WHAT TO WORK ON: Could you output the complete listing given below exactly?

::: PROVIDED ENTRIES

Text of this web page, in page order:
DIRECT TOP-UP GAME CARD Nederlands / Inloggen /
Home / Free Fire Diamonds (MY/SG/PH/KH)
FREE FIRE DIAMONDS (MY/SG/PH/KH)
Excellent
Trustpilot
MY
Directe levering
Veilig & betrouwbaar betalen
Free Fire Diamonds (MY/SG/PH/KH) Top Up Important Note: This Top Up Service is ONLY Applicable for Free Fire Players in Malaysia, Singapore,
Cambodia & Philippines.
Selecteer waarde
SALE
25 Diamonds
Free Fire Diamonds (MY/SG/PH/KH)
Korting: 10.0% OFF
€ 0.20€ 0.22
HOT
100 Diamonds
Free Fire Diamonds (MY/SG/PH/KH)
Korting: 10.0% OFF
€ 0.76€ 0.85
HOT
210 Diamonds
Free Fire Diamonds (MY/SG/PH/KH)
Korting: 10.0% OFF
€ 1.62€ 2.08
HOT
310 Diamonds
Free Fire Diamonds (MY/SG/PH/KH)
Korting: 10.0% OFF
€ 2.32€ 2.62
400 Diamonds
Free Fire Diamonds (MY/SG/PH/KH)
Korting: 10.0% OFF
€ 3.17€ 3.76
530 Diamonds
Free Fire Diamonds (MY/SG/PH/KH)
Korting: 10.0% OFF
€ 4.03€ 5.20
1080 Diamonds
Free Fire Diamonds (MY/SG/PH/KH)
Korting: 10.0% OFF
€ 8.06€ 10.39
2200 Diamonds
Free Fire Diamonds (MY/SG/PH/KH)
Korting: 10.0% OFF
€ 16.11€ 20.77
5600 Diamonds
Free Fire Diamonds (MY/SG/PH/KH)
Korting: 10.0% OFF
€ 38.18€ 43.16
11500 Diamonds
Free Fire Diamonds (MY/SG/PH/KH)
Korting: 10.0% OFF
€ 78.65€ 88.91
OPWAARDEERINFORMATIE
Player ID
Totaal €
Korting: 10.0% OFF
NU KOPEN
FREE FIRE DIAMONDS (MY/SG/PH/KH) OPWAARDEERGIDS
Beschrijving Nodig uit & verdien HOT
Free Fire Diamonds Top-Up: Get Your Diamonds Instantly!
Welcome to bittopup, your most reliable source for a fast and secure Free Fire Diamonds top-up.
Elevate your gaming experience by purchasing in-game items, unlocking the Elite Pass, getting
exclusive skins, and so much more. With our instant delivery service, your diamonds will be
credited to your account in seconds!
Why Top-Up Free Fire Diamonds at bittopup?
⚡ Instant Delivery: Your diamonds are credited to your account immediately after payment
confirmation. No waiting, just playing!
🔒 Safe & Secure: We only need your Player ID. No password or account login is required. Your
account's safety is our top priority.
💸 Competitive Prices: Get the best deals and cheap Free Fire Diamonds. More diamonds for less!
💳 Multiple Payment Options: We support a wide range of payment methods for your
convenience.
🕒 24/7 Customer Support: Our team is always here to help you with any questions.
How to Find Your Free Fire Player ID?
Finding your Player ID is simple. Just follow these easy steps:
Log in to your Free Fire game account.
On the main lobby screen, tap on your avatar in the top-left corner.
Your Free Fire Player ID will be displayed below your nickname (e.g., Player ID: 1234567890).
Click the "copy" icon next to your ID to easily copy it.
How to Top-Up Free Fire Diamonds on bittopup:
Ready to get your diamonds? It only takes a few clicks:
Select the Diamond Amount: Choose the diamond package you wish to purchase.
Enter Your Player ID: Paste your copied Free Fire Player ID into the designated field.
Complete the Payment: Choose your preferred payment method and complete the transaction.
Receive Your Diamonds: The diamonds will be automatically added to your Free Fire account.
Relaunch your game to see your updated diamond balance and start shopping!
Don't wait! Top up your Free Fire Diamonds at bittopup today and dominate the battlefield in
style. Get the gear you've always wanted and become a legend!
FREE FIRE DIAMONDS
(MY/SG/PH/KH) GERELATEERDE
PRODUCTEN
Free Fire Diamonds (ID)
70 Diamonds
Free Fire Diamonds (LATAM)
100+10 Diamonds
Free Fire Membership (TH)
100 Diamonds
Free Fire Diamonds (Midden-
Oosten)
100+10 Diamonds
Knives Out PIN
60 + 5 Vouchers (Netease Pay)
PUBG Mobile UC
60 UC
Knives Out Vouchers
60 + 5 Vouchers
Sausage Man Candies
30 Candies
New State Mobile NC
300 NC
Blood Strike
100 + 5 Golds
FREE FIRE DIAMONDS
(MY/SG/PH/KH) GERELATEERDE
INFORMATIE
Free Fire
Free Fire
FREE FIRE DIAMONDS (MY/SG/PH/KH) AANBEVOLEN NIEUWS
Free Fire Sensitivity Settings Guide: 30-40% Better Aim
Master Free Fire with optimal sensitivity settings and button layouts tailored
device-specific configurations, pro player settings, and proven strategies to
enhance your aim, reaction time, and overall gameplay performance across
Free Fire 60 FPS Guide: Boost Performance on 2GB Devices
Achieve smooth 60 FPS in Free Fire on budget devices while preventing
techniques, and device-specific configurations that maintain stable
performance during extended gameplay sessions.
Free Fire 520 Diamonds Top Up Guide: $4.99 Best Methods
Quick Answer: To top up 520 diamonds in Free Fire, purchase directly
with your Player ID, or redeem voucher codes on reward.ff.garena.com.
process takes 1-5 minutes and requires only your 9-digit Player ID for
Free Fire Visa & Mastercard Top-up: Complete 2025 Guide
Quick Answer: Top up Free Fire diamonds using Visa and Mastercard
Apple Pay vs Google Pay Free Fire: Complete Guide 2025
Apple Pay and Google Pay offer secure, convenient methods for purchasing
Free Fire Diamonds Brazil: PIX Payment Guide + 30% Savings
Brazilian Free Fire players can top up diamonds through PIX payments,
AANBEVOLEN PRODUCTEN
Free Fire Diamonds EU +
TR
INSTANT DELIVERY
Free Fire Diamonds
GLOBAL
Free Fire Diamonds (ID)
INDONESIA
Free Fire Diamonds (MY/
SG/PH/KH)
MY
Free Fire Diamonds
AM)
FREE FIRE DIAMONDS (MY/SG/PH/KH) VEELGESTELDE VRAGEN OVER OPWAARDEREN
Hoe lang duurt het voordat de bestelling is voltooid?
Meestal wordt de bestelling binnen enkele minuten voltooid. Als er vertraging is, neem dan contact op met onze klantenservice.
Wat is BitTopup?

::::::

SOLUTION FOR THIS TASK:
Text of this web page, in page order:
DIRECT TOP-UP GAME CARD Nederlands / Inloggen /
Home / Free Fire Diamonds (MY/SG/PH/KH)
FREE FIRE DIAMONDS (MY/SG/PH/KH)
Excellent
Trustpilot
MY
Directe levering
Veilig & betrouwbaar betalen
Free Fire Diamonds (MY/SG/PH/KH) Top Up Important Note: This Top Up Service is ONLY Applicable for Free Fire Players in Malaysia, Singapore,
Cambodia & Philippines.
Selecteer waarde
SALE
25 Diamonds
Free Fire Diamonds (MY/SG/PH/KH)
Korting: 10.0% OFF
€ 0.20€ 0.22
HOT
100 Diamonds
Free Fire Diamonds (MY/SG/PH/KH)
Korting: 10.0% OFF
€ 0.76€ 0.85
HOT
210 Diamonds
Free Fire Diamonds (MY/SG/PH/KH)
Korting: 10.0% OFF
€ 1.62€ 2.08
HOT
310 Diamonds
Free Fire Diamonds (MY/SG/PH/KH)
Korting: 10.0% OFF
€ 2.32€ 2.62
400 Diamonds
Free Fire Diamonds (MY/SG/PH/KH)
Korting: 10.0% OFF
€ 3.17€ 3.76
530 Diamonds
Free Fire Diamonds (MY/SG/PH/KH)
Korting: 10.0% OFF
€ 4.03€ 5.20
1080 Diamonds
Free Fire Diamonds (MY/SG/PH/KH)
Korting: 10.0% OFF
€ 8.06€ 10.39
2200 Diamonds
Free Fire Diamonds (MY/SG/PH/KH)
Korting: 10.0% OFF
€ 16.11€ 20.77
5600 Diamonds
Free Fire Diamonds (MY/SG/PH/KH)
Korting: 10.0% OFF
€ 38.18€ 43.16
11500 Diamonds
Free Fire Diamonds (MY/SG/PH/KH)
Korting: 10.0% OFF
€ 78.65€ 88.91
OPWAARDEERINFORMATIE
Player ID
Totaal €
Korting: 10.0% OFF
NU KOPEN
FREE FIRE DIAMONDS (MY/SG/PH/KH) OPWAARDEERGIDS
Beschrijving Nodig uit & verdien HOT
Free Fire Diamonds Top-Up: Get Your Diamonds Instantly!
Welcome to bittopup, your most reliable source for a fast and secure Free Fire Diamonds top-up.
Elevate your gaming experience by purchasing in-game items, unlocking the Elite Pass, getting
exclusive skins, and so much more. With our instant delivery service, your diamonds will be
credited to your account in seconds!
Why Top-Up Free Fire Diamonds at bittopup?
⚡ Instant Delivery: Your diamonds are credited to your account immediately after payment
confirmation. No waiting, just playing!
🔒 Safe & Secure: We only need your Player ID. No password or account login is required. Your
account's safety is our top priority.
💸 Competitive Prices: Get the best deals and cheap Free Fire Diamonds. More diamonds for less!
💳 Multiple Payment Options: We support a wide range of payment methods for your
convenience.
🕒 24/7 Customer Support: Our team is always here to help you with any questions.
How to Find Your Free Fire Player ID?
Finding your Player ID is simple. Just follow these easy steps:
Log in to your Free Fire game account.
On the main lobby screen, tap on your avatar in the top-left corner.
Your Free Fire Player ID will be displayed below your nickname (e.g., Player ID: 1234567890).
Click the "copy" icon next to your ID to easily copy it.
How to Top-Up Free Fire Diamonds on bittopup:
Ready to get your diamonds? It only takes a few clicks:
Select the Diamond Amount: Choose the diamond package you wish to purchase.
Enter Your Player ID: Paste your copied Free Fire Player ID into the designated field.
Complete the Payment: Choose your preferred payment method and complete the transaction.
Receive Your Diamonds: The diamonds will be automatically added to your Free Fire account.
Relaunch your game to see your updated diamond balance and start shopping!
Don't wait! Top up your Free Fire Diamonds at bittopup today and dominate the battlefield in
style. Get the gear you've always wanted and become a legend!
FREE FIRE DIAMONDS
(MY/SG/PH/KH) GERELATEERDE
PRODUCTEN
Free Fire Diamonds (ID)
70 Diamonds
Free Fire Diamonds (LATAM)
100+10 Diamonds
Free Fire Membership (TH)
100 Diamonds
Free Fire Diamonds (Midden-
Oosten)
100+10 Diamonds
Knives Out PIN
60 + 5 Vouchers (Netease Pay)
PUBG Mobile UC
60 UC
Knives Out Vouchers
60 + 5 Vouchers
Sausage Man Candies
30 Candies
New State Mobile NC
300 NC
Blood Strike
100 + 5 Golds
FREE FIRE DIAMONDS
(MY/SG/PH/KH) GERELATEERDE
INFORMATIE
Free Fire
Free Fire
FREE FIRE DIAMONDS (MY/SG/PH/KH) AANBEVOLEN NIEUWS
Free Fire Sensitivity Settings Guide: 30-40% Better Aim
Master Free Fire with optimal sensitivity settings and button layouts tailored
device-specific configurations, pro player settings, and proven strategies to
enhance your aim, reaction time, and overall gameplay performance across
Free Fire 60 FPS Guide: Boost Performance on 2GB Devices
Achieve smooth 60 FPS in Free Fire on budget devices while preventing
techniques, and device-specific configurations that maintain stable
performance during extended gameplay sessions.
Free Fire 520 Diamonds Top Up Guide: $4.99 Best Methods
Quick Answer: To top up 520 diamonds in Free Fire, purchase directly
with your Player ID, or redeem voucher codes on reward.ff.garena.com.
process takes 1-5 minutes and requires only your 9-digit Player ID for
Free Fire Visa & Mastercard Top-up: Complete 2025 Guide
Quick Answer: Top up Free Fire diamonds using Visa and Mastercard
Apple Pay vs Google Pay Free Fire: Complete Guide 2025
Apple Pay and Google Pay offer secure, convenient methods for purchasing
Free Fire Diamonds Brazil: PIX Payment Guide + 30% Savings
Brazilian Free Fire players can top up diamonds through PIX payments,
AANBEVOLEN PRODUCTEN
Free Fire Diamonds EU +
TR
INSTANT DELIVERY
Free Fire Diamonds
GLOBAL
Free Fire Diamonds (ID)
INDONESIA
Free Fire Diamonds (MY/
SG/PH/KH)
MY
Free Fire Diamonds
AM)
FREE FIRE DIAMONDS (MY/SG/PH/KH) VEELGESTELDE VRAGEN OVER OPWAARDEREN
Hoe lang duurt het voordat de bestelling is voltooid?
Meestal wordt de bestelling binnen enkele minuten voltooid. Als er vertraging is, neem dan contact op met onze klantenservice.
Wat is BitTopup?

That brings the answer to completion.